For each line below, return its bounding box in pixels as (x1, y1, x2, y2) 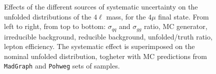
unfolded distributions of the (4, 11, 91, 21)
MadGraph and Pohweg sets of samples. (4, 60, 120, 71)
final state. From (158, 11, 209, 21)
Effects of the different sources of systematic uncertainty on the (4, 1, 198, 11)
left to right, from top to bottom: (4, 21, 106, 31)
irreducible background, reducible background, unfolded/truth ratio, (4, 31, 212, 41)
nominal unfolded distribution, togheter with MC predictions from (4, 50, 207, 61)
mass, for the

* * *

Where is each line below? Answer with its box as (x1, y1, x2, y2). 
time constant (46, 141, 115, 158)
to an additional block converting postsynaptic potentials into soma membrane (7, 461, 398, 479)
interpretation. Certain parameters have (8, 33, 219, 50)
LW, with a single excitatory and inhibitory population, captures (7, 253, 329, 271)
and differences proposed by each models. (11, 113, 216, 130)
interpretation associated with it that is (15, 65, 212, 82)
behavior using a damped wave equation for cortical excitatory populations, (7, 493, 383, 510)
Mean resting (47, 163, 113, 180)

...

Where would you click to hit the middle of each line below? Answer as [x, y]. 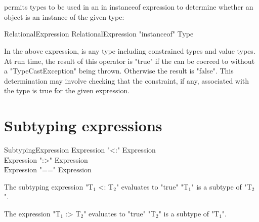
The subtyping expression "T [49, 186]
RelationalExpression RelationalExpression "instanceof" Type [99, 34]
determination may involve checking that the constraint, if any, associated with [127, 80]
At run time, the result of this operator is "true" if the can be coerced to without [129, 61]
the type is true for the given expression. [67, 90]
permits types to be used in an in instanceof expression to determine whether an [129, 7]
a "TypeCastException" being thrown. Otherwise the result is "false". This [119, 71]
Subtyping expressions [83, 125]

**TASK BRIEF**
Look above for the line with "For each line" and the line with "mass, for the", then restate exactly those two lines and all lines between them, with no pictures.

**ANSWER SPACE**
For each line below, return its bounding box in pixels as (x1, y1, x2, y2) 
unfolded distributions of the (4, 11, 91, 21)
MadGraph and Pohweg sets of samples. (4, 60, 120, 71)
final state. From (158, 11, 209, 21)
Effects of the different sources of systematic uncertainty on the (4, 1, 198, 11)
left to right, from top to bottom: (4, 21, 106, 31)
irreducible background, reducible background, unfolded/truth ratio, (4, 31, 212, 41)
nominal unfolded distribution, togheter with MC predictions from (4, 50, 207, 61)
mass, for the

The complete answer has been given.